- Exact methods for simulating fractional Brownian motion (fBm) or fractional Gaussian noise (fGn) in python.
- Approximate simulation of multifractional Brownian motion (mBm) or multifractional Gaussian noise (mGn).
The fbm package is available on PyPI and can be installed via pip:
pip install fbm
Fractional Brownian motion can be generated via either Hosking's method, the Cholesky method, or the Davies-Harte method. All three methods are theoretically exact in generating a discretely sampled fBm/fGn.
Usage:
from fbm import FBM
f = FBM(n=1024, hurst=0.75, length=1, method='daviesharte')
# or
f = FBM(1024, 0.75)
# Generate a fBm realization
fbm_sample = f.fbm()
# Generate a fGn realization
fgn_sample = f.fgn()
# Get the times associated with the fBm
t_values = f.times()where n is the number of equispaced increments desired for a fBm with Hurst
parameter hurst on the interval [0, length]. Method can be
either 'hosking', 'cholesky', or 'daviesharte'. The fbm()
method returns a length n+1 array of discrete values for the fBm (includes
0). The fgn() method returns a length n array of fBm
increments, or fGn. The times() method returns a length n+1 array of
times corresponding to the fBm realizations.
The n and hurst parameters are required. The length parameter
defaults to 1 and method defaults to 'daviesharte'.
For simulating multiple realizations use the FBM class provided as above. Some intermediate values are cached for repeated simulation.
For one-off samples of fBm or fGn there are separate functions available:
from fbm import fbm, fgn, times
# Generate a fBm realization
fbm_sample = fbm(n=1024, hurst=0.75, length=1, method='daviesharte')
# Generate a fGn realization
fgn_sample = fgn(n=1024, hurst=0.75, length=1, method='daviesharte')

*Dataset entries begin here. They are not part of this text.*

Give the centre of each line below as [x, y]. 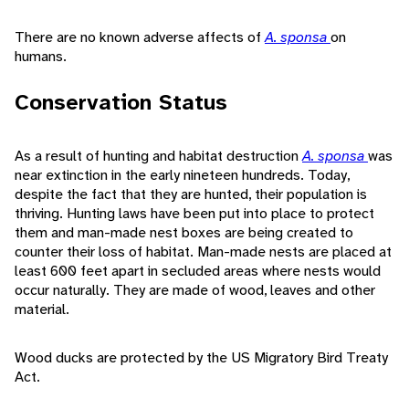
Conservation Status [121, 103]
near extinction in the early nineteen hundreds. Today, [182, 175]
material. [42, 309]
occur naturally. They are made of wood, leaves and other [195, 290]
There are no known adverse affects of [140, 37]
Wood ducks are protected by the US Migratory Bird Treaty [201, 358]
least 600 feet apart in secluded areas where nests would [198, 271]
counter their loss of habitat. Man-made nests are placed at [203, 252]

# Get the times associated with the fBm
t_values = times(n=1024, length=1)For fastest performance use the Davies and Harte method. Note that the
Davies and Harte method can fail if the Hurst parameter hurst is close to
1 and there are a small amount of increments n. If this occurs, a warning
is printed to the console and it will fallback to using Hosking's method to
generate the realization. See page 412 of the following paper for a more
detailed explanation:
- Wood, Andrew TA, and Grace Chan. "Simulation of stationary Gaussian processes in [0, 1] d." Journal of computational and graphical statistics 3, no. 4 (1994): 409-432.
Hosking's method:
- Hosking, Jonathan RM. "Modeling persistence in hydrological time series using fractional differencing." Water resources research 20, no. 12 (1984): 1898-1908.
Cholesky method:
- Asmussen, Søren. Stochastic simulation with a view towards stochastic processes. University of Aarhus. Centre for Mathematical Physics and Stochastics (MaPhySto)[MPS], 1998.
Davies Harte method:
- Davies, Robert B., and D. S. Harte. "Tests for Hurst effect." Biometrika 74, no. 1 (1987): 95-101.

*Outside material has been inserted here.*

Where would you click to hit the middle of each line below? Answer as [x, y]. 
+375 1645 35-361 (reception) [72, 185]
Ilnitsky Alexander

This package supports approximate generation of multifractional Brownian motion. The current method uses the Riemann–Liouville fractional integral representation of mBm.
Usage:
import math
from fbm import MBM
# Example Hurst function with respect to time.
def h(t):
return 0.25 * math.sin(20*t) + 0.5
m = MBM(n=1024, hurst=h, length=1, method='riemannliouville')
# or
m = MBM(1024, h)
# Generate a mBm realization
mbm_sample = m.mbm()
# Generate a mGn realization
mgn_sample = m.mgn()
# Get the times associated with the mBm
t_values = m.times()The hurst argument here should be a callable that accepts one argument
and returns a float in (0, 1).
For one-off samples of mBm or mGn there are separate functions available:
from fbm import mbm, mgn, times
# Define a hurst function
def h(t):
return 0.75 - 0.5 * t
# Generate a mbm realization
mbm_sample = mbm(n=1024, hurst=h, length=1, method='riemannliouville')
# Generate a fGn realization
mgn_sample = mgn(n=1024, hurst=h, length=1, method='riemannliouville')

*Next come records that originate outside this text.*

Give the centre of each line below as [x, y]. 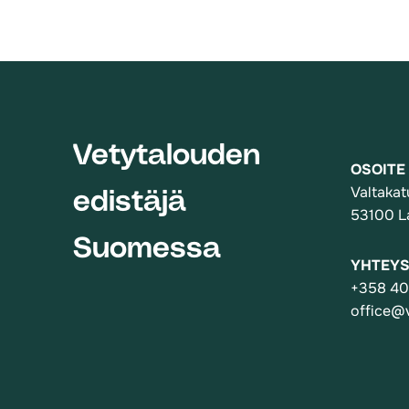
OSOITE [378, 170]
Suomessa [147, 251]
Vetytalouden [167, 157]
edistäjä [130, 204]

# Get the times associated with the mBm
t_values = times(n=1024, length=1)Riemann-Liouville representation method:
Approximate method originally proposed for fBm in
- Rambaldi, Sandro, and Ombretta Pinazza. "An accurate fractional Brownian motion generator." Physica A: Statistical Mechanics and its Applications 208, no. 1 (1994): 21-30.
Adapted to approximate mBm in
- Muniandy, S. V., and S. C. Lim. "Modeling of locally self-similar processes using multifractional Brownian motion of Riemann-Liouville type." Physical Review E 63, no. 4 (2001): 046104.